### Brief:
Which of the lines below holds the string "Returns"? Copy every line that does.

+===+

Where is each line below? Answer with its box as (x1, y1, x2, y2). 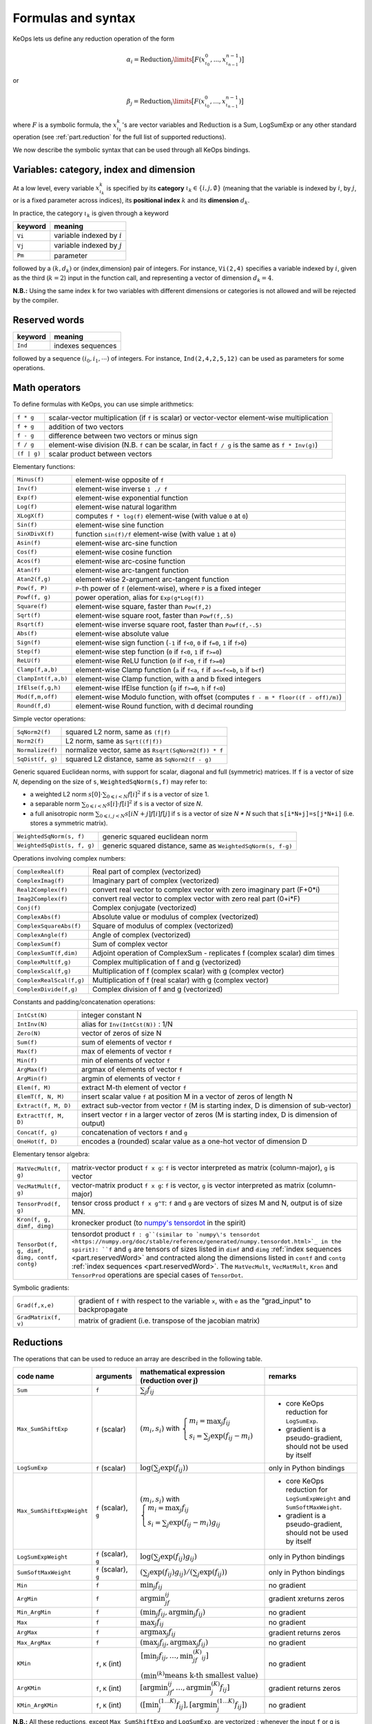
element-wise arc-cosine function (75, 556, 186, 565)
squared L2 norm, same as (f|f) (65, 728, 172, 737)
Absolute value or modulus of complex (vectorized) (92, 912, 259, 922)
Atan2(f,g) (17, 576, 52, 583)
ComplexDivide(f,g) (17, 985, 79, 993)
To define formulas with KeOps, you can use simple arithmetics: (12, 400, 194, 408)
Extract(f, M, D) (17, 1102, 72, 1110)
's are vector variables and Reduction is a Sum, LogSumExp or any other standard (121, 121, 357, 129)
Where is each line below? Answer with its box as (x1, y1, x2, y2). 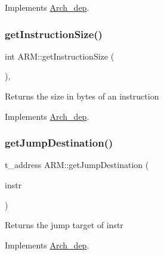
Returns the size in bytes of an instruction (5, 90, 159, 102)
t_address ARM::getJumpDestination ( (5, 158, 149, 171)
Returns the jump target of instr (5, 219, 123, 231)
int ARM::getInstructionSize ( (5, 49, 115, 62)
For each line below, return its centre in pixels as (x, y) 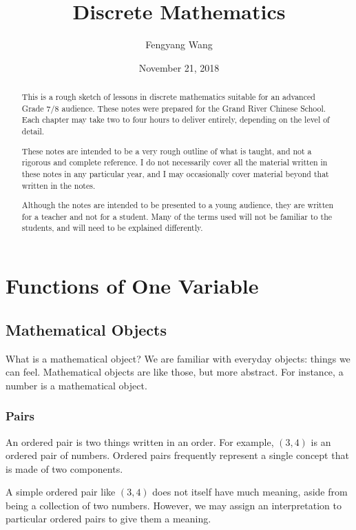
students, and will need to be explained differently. (112, 228)
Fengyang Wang (179, 44)
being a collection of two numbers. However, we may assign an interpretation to (174, 505)
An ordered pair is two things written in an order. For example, (140, 441)
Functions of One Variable (132, 286)
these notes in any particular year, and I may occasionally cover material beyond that (175, 173)
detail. (33, 131)
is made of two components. (64, 468)
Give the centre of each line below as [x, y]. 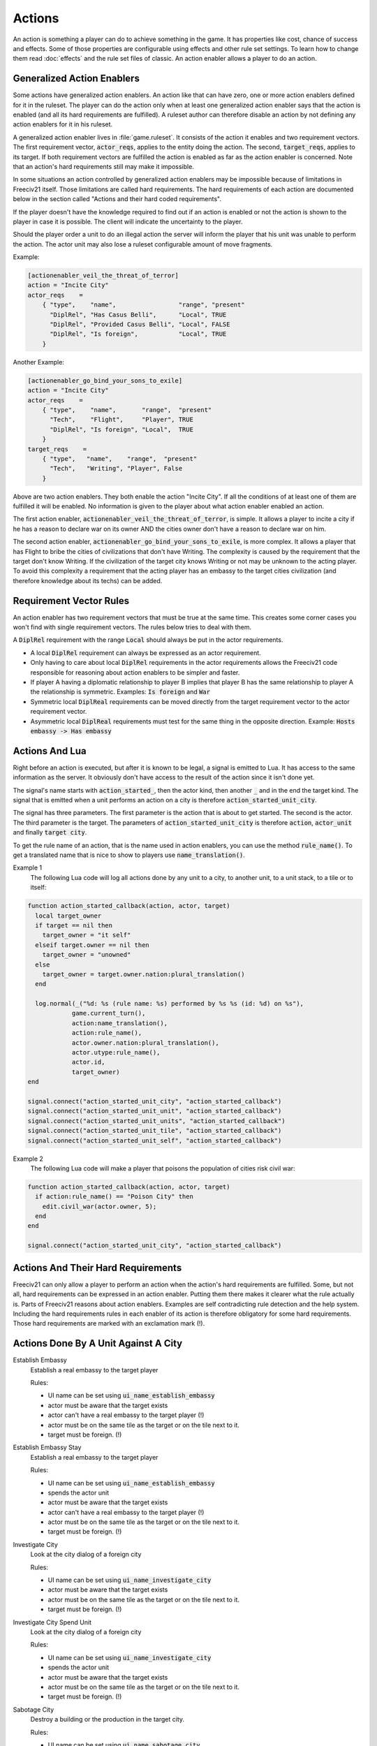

+===+

### Exercise response:
Returns the size in bytes of an instruction (5, 90, 159, 102)
Returns the jump target of instr (5, 219, 123, 231)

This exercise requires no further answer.